(Stored data)
#####

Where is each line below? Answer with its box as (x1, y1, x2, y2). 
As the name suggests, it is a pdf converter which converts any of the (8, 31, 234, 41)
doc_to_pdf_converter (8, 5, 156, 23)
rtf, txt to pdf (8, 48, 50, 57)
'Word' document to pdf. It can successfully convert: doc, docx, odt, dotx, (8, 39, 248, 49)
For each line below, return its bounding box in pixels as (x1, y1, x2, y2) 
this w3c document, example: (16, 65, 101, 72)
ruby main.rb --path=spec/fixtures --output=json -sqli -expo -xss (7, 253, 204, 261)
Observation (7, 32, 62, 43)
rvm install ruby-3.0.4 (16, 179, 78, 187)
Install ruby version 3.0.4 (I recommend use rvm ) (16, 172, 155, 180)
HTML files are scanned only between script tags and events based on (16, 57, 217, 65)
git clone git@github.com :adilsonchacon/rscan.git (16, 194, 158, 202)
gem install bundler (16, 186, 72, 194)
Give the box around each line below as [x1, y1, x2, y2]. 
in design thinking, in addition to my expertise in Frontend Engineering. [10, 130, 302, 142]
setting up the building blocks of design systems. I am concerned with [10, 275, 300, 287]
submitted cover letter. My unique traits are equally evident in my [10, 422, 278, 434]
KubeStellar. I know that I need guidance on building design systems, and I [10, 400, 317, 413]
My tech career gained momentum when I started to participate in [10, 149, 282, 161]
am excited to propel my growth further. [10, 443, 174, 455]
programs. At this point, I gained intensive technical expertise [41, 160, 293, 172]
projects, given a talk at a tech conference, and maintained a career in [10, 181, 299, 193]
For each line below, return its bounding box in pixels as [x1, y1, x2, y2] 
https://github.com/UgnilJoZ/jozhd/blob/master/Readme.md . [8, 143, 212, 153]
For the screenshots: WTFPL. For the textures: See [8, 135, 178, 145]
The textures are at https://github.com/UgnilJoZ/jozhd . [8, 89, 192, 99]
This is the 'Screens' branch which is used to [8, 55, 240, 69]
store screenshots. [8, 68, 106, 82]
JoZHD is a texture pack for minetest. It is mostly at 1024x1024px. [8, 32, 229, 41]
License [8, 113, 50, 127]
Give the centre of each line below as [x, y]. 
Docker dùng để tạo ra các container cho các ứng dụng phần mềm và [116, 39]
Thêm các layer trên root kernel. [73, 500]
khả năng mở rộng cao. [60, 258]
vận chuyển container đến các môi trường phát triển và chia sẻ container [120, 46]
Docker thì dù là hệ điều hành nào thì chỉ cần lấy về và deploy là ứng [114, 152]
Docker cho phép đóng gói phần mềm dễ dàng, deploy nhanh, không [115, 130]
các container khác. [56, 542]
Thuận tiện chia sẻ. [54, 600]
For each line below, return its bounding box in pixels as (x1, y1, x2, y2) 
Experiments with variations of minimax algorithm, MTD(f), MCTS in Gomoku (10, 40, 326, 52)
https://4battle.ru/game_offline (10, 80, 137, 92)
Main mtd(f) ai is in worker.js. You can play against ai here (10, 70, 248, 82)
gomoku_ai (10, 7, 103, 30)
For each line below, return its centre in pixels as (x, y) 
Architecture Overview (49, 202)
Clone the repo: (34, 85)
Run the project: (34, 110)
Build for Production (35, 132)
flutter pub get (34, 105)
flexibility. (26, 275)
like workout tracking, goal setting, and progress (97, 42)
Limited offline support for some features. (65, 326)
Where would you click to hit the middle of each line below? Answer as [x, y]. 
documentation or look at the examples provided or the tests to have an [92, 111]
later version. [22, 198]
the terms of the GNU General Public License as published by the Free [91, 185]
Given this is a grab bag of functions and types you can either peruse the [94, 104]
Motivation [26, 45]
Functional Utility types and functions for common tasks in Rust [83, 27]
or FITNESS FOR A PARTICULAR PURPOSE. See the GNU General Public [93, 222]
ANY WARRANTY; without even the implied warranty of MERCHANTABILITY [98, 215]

#####

**Prompt:** Give back, exactly and with nothing added, the lines from the line containing "Functional Utility types" through the final line of the records above, both of them included.

**Reply to the exercise:**
Functional Utility types and functions for common tasks in Rust [83, 27]
or FITNESS FOR A PARTICULAR PURPOSE. See the GNU General Public [93, 222]
ANY WARRANTY; without even the implied warranty of MERCHANTABILITY [98, 215]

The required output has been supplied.